▸ What the task requires
Copy each line containing the word "Tall" from the records that follow, please.

▸ Records
===============

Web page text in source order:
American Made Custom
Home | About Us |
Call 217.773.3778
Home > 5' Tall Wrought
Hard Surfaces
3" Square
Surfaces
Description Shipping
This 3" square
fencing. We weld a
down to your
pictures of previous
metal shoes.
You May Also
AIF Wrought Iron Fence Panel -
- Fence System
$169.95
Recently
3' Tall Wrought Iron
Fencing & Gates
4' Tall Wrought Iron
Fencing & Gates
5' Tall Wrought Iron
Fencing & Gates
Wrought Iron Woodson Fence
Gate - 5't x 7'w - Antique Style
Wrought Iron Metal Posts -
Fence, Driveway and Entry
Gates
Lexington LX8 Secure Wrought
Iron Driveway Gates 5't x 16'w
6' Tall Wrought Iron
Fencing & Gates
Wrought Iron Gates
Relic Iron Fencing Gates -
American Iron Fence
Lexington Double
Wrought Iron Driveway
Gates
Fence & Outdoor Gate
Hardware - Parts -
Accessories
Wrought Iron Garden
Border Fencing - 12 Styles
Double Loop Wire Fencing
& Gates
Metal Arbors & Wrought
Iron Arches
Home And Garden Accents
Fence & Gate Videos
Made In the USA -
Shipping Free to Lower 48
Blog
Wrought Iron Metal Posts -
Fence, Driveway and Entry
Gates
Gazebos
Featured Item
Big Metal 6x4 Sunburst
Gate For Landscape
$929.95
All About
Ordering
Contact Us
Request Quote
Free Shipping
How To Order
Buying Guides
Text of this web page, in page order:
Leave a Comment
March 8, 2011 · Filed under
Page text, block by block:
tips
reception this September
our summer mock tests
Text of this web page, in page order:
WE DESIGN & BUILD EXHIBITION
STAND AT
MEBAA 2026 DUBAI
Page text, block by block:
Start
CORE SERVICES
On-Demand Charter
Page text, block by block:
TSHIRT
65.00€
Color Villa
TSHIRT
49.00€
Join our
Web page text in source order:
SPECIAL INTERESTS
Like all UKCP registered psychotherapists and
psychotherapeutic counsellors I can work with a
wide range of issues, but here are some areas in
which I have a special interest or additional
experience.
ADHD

===============

▸ Exercise output
Home > 5' Tall Wrought
3' Tall Wrought Iron
4' Tall Wrought Iron
5' Tall Wrought Iron
6' Tall Wrought Iron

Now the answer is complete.